**REQUIRED ACTION**: Where a record contains a picture, omit the picture and repeat the rest exactly.

(Data extracted from a collection)
*** Begin section ***
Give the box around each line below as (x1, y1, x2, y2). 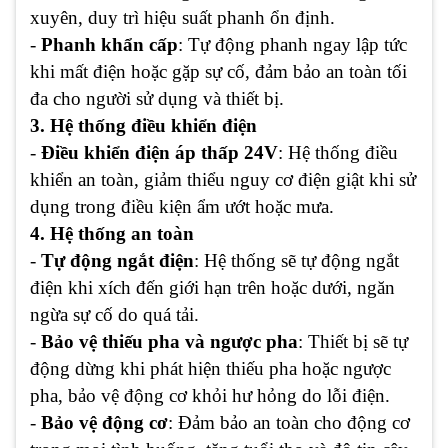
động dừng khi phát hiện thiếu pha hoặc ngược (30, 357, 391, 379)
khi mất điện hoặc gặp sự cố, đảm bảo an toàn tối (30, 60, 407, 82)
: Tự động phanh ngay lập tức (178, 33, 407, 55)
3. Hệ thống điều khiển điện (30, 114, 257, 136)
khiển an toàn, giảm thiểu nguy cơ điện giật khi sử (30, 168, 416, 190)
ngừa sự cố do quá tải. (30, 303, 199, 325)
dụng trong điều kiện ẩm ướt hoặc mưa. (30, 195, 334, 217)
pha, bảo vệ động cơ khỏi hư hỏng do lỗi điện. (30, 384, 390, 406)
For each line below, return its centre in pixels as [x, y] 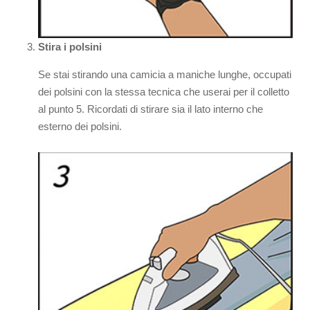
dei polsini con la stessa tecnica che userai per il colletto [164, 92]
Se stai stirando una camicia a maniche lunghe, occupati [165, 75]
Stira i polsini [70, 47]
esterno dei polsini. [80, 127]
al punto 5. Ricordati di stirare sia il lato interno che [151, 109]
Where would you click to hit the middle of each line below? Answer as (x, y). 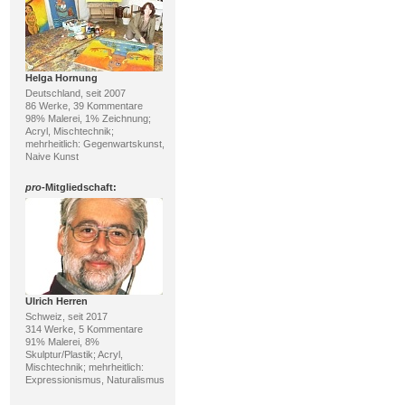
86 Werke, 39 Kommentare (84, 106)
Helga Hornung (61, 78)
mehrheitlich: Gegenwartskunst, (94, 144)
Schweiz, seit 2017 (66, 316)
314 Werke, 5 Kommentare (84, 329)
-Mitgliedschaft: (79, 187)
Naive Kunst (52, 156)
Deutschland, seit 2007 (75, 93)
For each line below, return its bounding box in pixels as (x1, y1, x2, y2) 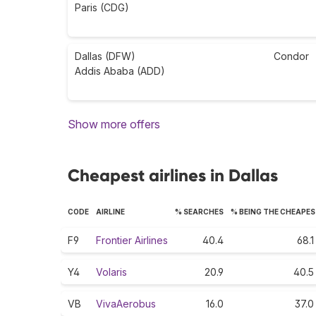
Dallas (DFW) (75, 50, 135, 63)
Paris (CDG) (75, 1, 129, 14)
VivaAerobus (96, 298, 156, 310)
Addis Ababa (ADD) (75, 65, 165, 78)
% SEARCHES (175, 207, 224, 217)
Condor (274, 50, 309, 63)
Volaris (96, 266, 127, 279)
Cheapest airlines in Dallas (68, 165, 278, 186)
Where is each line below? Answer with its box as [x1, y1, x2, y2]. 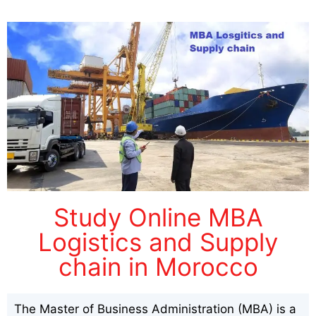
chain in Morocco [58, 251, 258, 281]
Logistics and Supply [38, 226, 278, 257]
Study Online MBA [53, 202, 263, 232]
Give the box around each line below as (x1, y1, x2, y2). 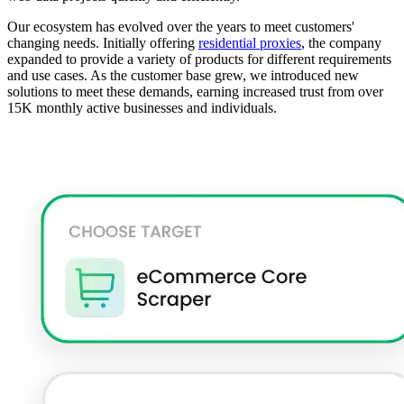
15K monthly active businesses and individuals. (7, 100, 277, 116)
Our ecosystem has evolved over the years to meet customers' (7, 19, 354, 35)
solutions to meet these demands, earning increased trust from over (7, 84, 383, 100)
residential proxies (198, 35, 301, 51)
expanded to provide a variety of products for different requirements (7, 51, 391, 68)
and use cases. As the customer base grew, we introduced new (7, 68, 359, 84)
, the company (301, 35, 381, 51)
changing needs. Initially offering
*** End section ***
**EXERCISE ANSWER**:
Give the box around each line below as (x1, y1, x2, y2). 
động dừng khi phát hiện thiếu pha hoặc ngược (30, 357, 391, 379)
khi mất điện hoặc gặp sự cố, đảm bảo an toàn tối (30, 60, 407, 82)
: Tự động phanh ngay lập tức (178, 33, 407, 55)
3. Hệ thống điều khiển điện (30, 114, 257, 136)
khiển an toàn, giảm thiểu nguy cơ điện giật khi sử (30, 168, 416, 190)
ngừa sự cố do quá tải. (30, 303, 199, 325)
dụng trong điều kiện ẩm ướt hoặc mưa. (30, 195, 334, 217)
pha, bảo vệ động cơ khỏi hư hỏng do lỗi điện. (30, 384, 390, 406)
For each line below, return its centre in pixels as [x, y] 
dei polsini con la stessa tecnica che userai per il colletto [164, 92]
Se stai stirando una camicia a maniche lunghe, occupati [165, 75]
Stira i polsini [70, 47]
esterno dei polsini. [80, 127]
al punto 5. Ricordati di stirare sia il lato interno che [151, 109]
Where would you click to hit the middle of each line below? Answer as (x, y). 
86 Werke, 39 Kommentare (84, 106)
Helga Hornung (61, 78)
mehrheitlich: Gegenwartskunst, (94, 144)
Schweiz, seit 2017 (66, 316)
314 Werke, 5 Kommentare (84, 329)
-Mitgliedschaft: (79, 187)
Naive Kunst (52, 156)
Deutschland, seit 2007 (75, 93)
For each line below, return its bounding box in pixels as (x1, y1, x2, y2) 
Dallas (DFW) (75, 50, 135, 63)
Paris (CDG) (75, 1, 129, 14)
VivaAerobus (96, 298, 156, 310)
Addis Ababa (ADD) (75, 65, 165, 78)
% SEARCHES (175, 207, 224, 217)
Condor (274, 50, 309, 63)
Volaris (96, 266, 127, 279)
Cheapest airlines in Dallas (68, 165, 278, 186)
Where is each line below? Answer with its box as [x1, y1, x2, y2]. 
chain in Morocco [58, 251, 258, 281]
Logistics and Supply [38, 226, 278, 257]
Study Online MBA [53, 202, 263, 232]
Give the box around each line below as (x1, y1, x2, y2). 
15K monthly active businesses and individuals. (7, 100, 277, 116)
Our ecosystem has evolved over the years to meet customers' (7, 19, 354, 35)
solutions to meet these demands, earning increased trust from over (7, 84, 383, 100)
residential proxies (198, 35, 301, 51)
expanded to provide a variety of products for different requirements (7, 51, 391, 68)
and use cases. As the customer base grew, we introduced new (7, 68, 359, 84)
, the company (301, 35, 381, 51)
changing needs. Initially offering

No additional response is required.